# DATA SUPPLIED

------

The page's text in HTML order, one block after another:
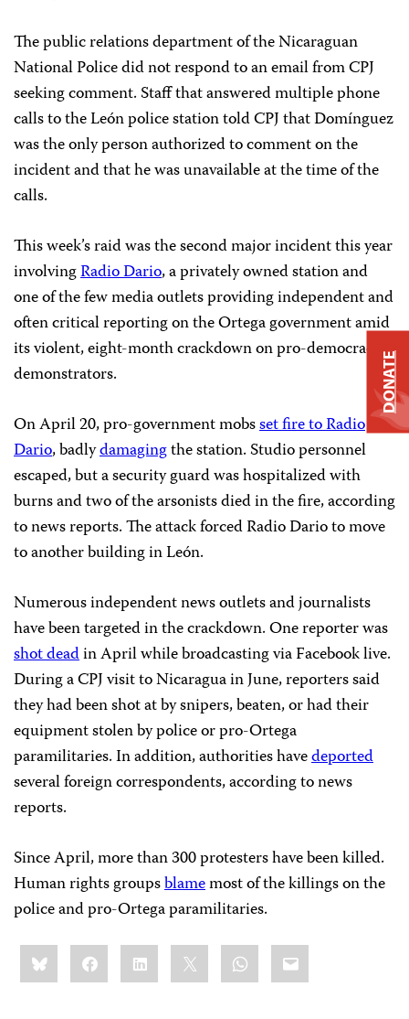
The public relations department of the Nicaraguan
National Police did not respond to an email from CPJ
seeking comment. Staff that answered multiple phone
calls to the León police station told CPJ that Domínguez
was the only person authorized to comment on the
incident and that he was unavailable at the time of the
calls.
This week’s raid was the second major incident this year
involvingRadio Dario, a privately owned station and
one of the few media outlets providing independent and
often critical reporting on the Ortega government amid
its violent, eight-month crackdown on pro-democracy
demonstrators.
On April 20, pro-government mobsset fire to Radio
Dario, badlydamagingthe station. Studio personnel
escaped, but a security guard was hospitalized with
burns and two of the arsonists died in the fire, according
to news reports. The attack forced Radio Dario to move
to another building in León.
Numerous independent news outlets and journalists
have been targeted in the crackdown. One reporter was
shot deadin April while broadcasting via Facebook live.
During a CPJ visit to Nicaragua in June, reporters said
they had been shot at by snipers, beaten, or had their
equipment stolen by police or pro-Ortega
paramilitaries. In addition, authorities havedeported
several foreign correspondents, according to news
reports.
Since April, more than 300 protesters have been killed.
Human rights groupsblamemost of the killings on the
police and pro-Ortega paramilitaries.
Share
this:BlueskyFacebookLinkedIn WhatsApp
Email
DONATE

------

# PROBLEM TO WORK ON
Copy, exactly and only, the lines above that begin with the one containing "was the only" and finish with the one containing "one of the few".

# SOLVED PROBLEM
was the only person authorized to comment on the
incident and that he was unavailable at the time of the
calls.
This week’s raid was the second major incident this year
involvingRadio Dario, a privately owned station and
one of the few media outlets providing independent and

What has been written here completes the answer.